Kind of like you can compress ammonia (a bit) and nothing terribly interesting
happens, and you can cool ammonia gas (a bit) and nothing terribly interesting
happens, but do both at the same time and you've invented liquid ammonia and
refrigeration and all kinds of nifty stuff.

On the other hand energy/mass seems rather fundamental. There are no multiple
"easily" negatable components you can play with mixing together. There's no
"add a to b to get the mass" going on. So you can't get sneaky with
combinations and initial conditions to magically make negative mass/energy.
It's really a different kind of problem.

The whole topic is pretty interesting to me because the first metamaterial
stuff was constructed out of printed circuit boards with weird etchings right
around the ham radio microwave 6cm and 9cm bands, which is right up my alley
(doing weird ham radio things involving PCBs and such around those
frequencies) Unfortunately I have been unable to figure out any practical
engineering demo (like, an antenna or a waveguide or some such) that would be
ham radio applicable in a real world demonstration. I guess I could make a
really weird lens and place it in front of a 6cm horn waveguide antenna, but I
can make a much simpler microwave lens antenna using about 1940s tech. Lens
antennas using plates of styrofoam and aluminum foil work pretty well at 10
GHz ham radio band for example, but I digress.

Metamaterials are kind of a solution in search of a problem right now, like
lasers in 1960s or home computers in the 80s or whatever. Most likely, much
like the examples, it would be pretty hard to predict today just how important
they might be in the future. Or maybe we're seeing the next "magnetic bubble
memory" or magnetic amplifier technology or fluidic analog computing or
whatever.

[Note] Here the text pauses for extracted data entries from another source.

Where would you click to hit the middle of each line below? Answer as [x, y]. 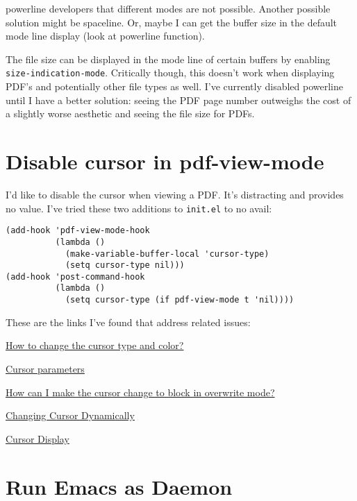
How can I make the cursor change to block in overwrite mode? [140, 392]
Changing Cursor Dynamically [70, 415]
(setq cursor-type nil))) [125, 265]
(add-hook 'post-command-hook [75, 277]
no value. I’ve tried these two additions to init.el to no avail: [139, 208]
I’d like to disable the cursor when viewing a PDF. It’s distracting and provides [175, 194]
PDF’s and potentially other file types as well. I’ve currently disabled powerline [175, 86]
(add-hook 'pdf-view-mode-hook [78, 231]
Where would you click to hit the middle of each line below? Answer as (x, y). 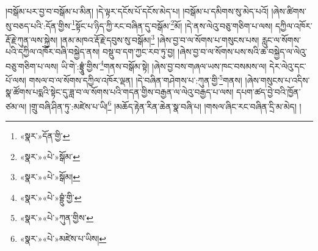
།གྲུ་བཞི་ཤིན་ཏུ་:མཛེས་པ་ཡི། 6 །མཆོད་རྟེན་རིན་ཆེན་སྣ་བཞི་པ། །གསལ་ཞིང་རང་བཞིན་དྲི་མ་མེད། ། (165, 105)
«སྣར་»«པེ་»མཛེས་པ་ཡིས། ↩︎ (63, 238)
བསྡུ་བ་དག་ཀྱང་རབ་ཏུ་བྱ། (139, 52)
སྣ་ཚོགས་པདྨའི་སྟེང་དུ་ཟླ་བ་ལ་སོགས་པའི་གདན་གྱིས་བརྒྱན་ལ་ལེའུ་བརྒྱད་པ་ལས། (120, 92)
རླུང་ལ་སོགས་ (281, 39)
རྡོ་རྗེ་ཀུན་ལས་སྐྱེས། (32, 39)
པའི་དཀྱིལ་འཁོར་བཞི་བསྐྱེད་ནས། (53, 52)
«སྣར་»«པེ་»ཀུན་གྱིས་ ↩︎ (57, 218)
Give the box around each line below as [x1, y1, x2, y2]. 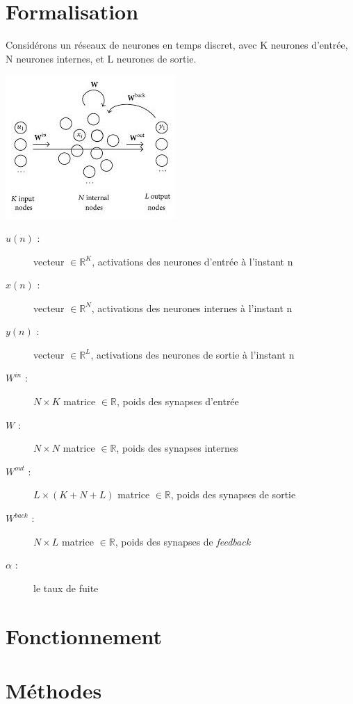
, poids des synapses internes [116, 441, 238, 455]
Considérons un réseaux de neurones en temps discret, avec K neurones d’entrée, [6, 38, 348, 52]
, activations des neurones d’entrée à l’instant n [92, 254, 293, 268]
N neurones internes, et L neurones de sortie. [6, 51, 197, 65]
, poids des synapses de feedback [115, 534, 251, 548]
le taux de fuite [33, 580, 99, 595]
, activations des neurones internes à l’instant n [91, 300, 293, 315]
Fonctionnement [6, 621, 163, 650]
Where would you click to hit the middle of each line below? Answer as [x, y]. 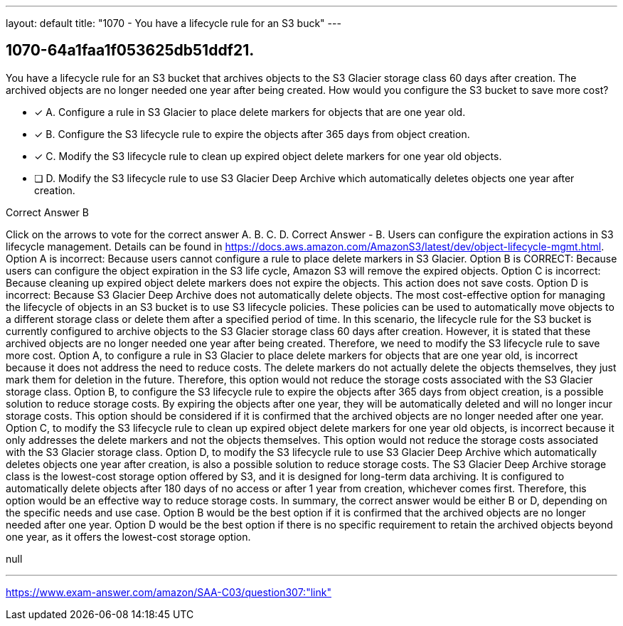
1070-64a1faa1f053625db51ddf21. [130, 51]
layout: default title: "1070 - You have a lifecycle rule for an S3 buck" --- [174, 23]
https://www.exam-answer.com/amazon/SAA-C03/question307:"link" [169, 592]
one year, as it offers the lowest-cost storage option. [128, 536]
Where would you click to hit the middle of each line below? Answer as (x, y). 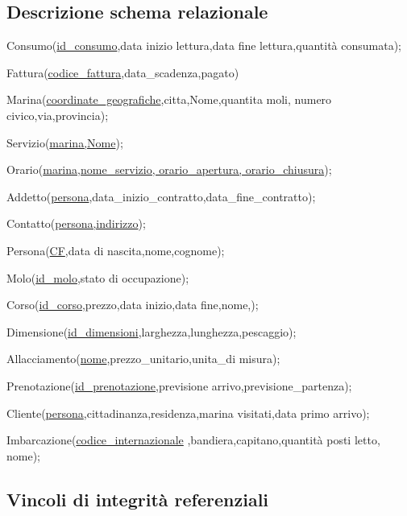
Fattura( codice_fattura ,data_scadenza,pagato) (123, 72)
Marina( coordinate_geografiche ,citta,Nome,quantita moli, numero (169, 99)
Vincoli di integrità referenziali (138, 499)
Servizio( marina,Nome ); (65, 142)
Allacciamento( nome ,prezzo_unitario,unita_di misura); (143, 359)
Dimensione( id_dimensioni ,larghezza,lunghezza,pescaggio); (152, 331)
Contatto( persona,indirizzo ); (76, 223)
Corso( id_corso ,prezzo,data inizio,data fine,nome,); (133, 305)
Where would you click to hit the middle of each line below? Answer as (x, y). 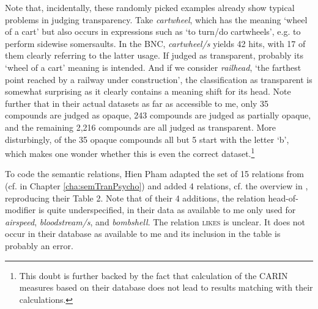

Hard to predict.

------
dandrews
He mentions the 100YSS Symposium, which was conveniently held in my neck of
the woods in 2011. It was exciting to be among a couple hundred smarter-than-
average people who wouldn't so much as crack a smile when the word "starship"
came up in conversation. Outside-the-box ideas, lessons taken from ISS, Orion,
nuclear propulsion, radiation shielding, social engineering, violation of the
2nd Law, other cool stuff. It was a _brainstorming_ excuse, and an opportunity
to dream big. If you live near Houston, and you'd care to rub shoulders with
some not-stupids who think seriously about this stuff, you might check this
out. [http://100yss.org/symposium/2013](http://100yss.org/symposium/2013)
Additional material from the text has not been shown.